# Task description:
Nothing but the lines below from the one with "numeric [129, 427]" through the one with "El archivo completo" should be output, each exactly as given, and no pictures.

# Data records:
Start of Block
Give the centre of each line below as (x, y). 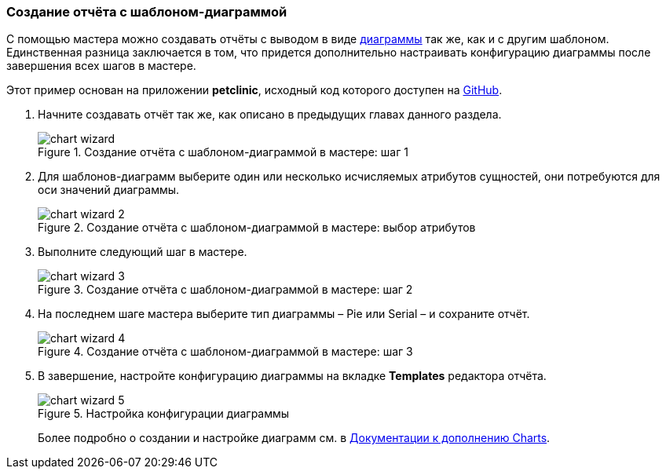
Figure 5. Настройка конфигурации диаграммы (164, 414)
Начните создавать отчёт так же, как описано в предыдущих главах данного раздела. (270, 115)
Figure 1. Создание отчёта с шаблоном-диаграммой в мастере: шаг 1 (223, 152)
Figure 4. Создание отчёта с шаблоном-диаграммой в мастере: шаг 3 (225, 352)
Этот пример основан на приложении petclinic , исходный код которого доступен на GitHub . (254, 90)
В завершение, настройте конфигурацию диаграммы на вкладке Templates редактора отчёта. (292, 376)
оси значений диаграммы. (109, 190)
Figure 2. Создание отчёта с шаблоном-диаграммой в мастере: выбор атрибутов (257, 228)
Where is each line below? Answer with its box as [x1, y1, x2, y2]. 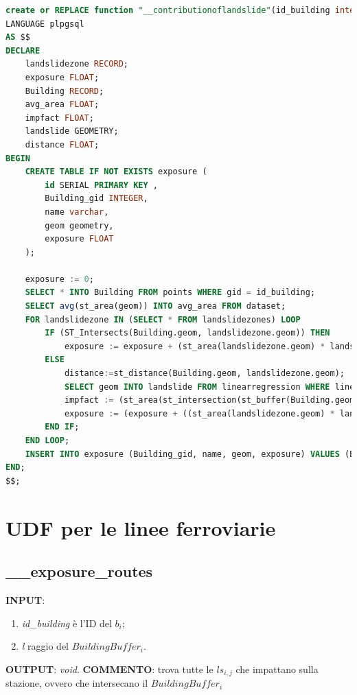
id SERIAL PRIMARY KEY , [45, 180, 158, 190]
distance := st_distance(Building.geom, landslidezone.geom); [64, 368, 345, 379]
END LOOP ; [25, 436, 70, 445]
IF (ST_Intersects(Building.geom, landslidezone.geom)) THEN [45, 328, 330, 338]
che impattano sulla [235, 661, 319, 676]
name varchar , [45, 207, 109, 217]
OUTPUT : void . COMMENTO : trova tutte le [5, 661, 214, 676]
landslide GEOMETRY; [25, 126, 119, 137]
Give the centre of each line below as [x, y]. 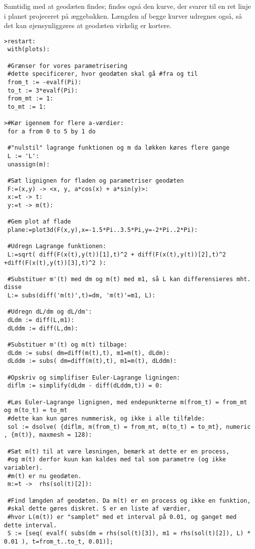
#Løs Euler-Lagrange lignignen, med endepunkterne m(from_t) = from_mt [127, 402]
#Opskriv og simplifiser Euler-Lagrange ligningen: [94, 377]
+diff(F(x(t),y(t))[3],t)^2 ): [55, 263]
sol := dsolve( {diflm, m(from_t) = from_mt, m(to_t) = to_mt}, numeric [129, 427]
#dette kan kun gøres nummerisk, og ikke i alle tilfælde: [106, 418]
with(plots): [29, 49]
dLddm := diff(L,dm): [43, 328]
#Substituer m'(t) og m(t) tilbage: [67, 345]
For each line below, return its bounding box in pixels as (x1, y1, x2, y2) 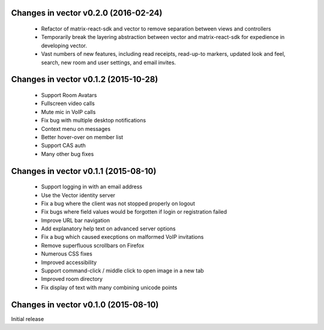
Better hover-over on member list (41, 133, 124, 140)
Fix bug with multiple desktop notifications (41, 117, 146, 124)
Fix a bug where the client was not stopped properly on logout (41, 200, 195, 207)
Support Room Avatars (41, 91, 97, 98)
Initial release (11, 315, 44, 322)
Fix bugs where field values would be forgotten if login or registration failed (41, 208, 227, 215)
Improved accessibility (41, 259, 97, 266)
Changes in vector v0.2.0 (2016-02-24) (11, 8, 163, 18)
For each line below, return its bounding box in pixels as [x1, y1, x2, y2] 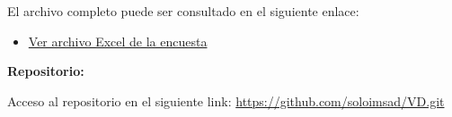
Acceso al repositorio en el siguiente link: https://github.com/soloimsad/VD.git [7, 91, 445, 110]
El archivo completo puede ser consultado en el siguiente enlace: [7, 2, 359, 20]
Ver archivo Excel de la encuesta [28, 31, 208, 50]
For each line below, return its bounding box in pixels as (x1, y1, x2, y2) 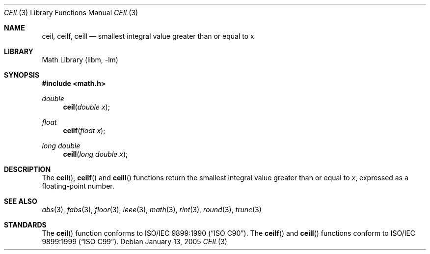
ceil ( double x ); (63, 103, 110, 111)
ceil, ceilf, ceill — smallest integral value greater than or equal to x (42, 32, 254, 40)
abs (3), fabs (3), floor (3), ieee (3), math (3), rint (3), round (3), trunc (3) (42, 205, 262, 214)
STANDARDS (4, 221, 47, 229)
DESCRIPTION (4, 165, 51, 173)
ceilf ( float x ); (63, 126, 106, 135)
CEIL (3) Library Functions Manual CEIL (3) (4, 8, 138, 17)
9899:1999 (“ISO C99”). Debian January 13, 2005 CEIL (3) (42, 237, 227, 246)
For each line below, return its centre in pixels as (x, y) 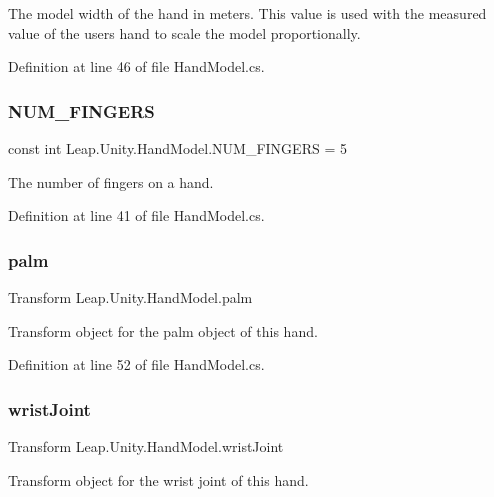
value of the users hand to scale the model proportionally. (184, 32)
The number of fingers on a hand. (111, 181)
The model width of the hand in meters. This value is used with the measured (247, 13)
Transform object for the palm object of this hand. (163, 330)
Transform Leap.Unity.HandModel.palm (130, 297)
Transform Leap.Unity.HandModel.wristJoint (146, 446)
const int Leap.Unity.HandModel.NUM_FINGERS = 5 (177, 148)
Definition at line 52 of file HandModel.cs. (136, 364)
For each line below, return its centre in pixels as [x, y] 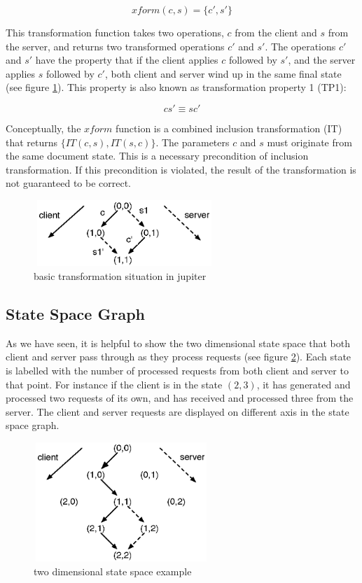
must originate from [309, 142]
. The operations [300, 46]
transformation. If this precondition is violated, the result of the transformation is [181, 169]
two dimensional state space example [113, 571]
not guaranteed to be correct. [69, 183]
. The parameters [193, 142]
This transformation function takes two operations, [115, 32]
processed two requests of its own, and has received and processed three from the [180, 398]
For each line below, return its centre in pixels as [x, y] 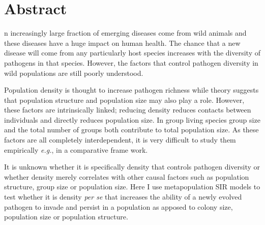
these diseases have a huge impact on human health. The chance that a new [122, 43]
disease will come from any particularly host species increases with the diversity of [132, 53]
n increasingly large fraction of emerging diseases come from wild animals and [125, 33]
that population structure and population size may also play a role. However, [124, 100]
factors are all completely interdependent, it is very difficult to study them [120, 140]
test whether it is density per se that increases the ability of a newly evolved [123, 197]
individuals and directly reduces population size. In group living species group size [132, 119]
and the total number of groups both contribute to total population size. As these [131, 130]
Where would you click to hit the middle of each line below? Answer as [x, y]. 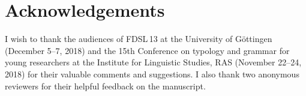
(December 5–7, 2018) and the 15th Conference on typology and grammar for [147, 50]
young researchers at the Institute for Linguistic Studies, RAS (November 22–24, [153, 62]
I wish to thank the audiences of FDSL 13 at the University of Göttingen [139, 39]
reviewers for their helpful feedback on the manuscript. [105, 85]
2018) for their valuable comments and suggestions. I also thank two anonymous [152, 73]
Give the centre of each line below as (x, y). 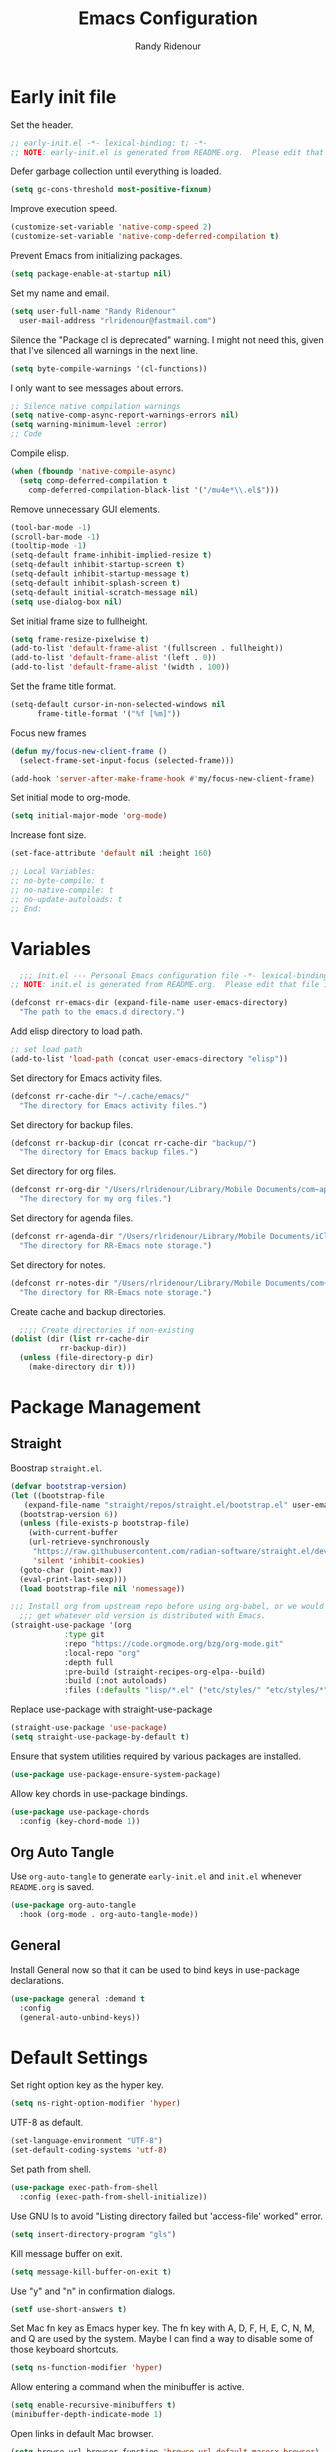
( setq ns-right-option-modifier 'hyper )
End of Block
# Result of the exercise:
sol := dsolve( {diflm, m(from_t) = from_mt, m(to_t) = to_mt}, numeric [129, 427]
#dette kan kun gøres nummerisk, og ikke i alle tilfælde: [106, 418]
with(plots): [29, 49]
dLddm := diff(L,dm): [43, 328]
#Substituer m'(t) og m(t) tilbage: [67, 345]
For each line below, return its bounding box in pixels as (x1, y1, x2, y2) 
Better hover-over on member list (41, 133, 124, 140)
Fix bug with multiple desktop notifications (41, 117, 146, 124)
Fix a bug where the client was not stopped properly on logout (41, 200, 195, 207)
Support Room Avatars (41, 91, 97, 98)
Initial release (11, 315, 44, 322)
Fix bugs where field values would be forgotten if login or registration failed (41, 208, 227, 215)
Improved accessibility (41, 259, 97, 266)
Changes in vector v0.2.0 (2016-02-24) (11, 8, 163, 18)
For each line below, return its bounding box in pixels as [x1, y1, x2, y2] 
Acceso al repositorio en el siguiente link: https://github.com/soloimsad/VD.git [7, 91, 445, 110]
El archivo completo puede ser consultado en el siguiente enlace: [7, 2, 359, 20]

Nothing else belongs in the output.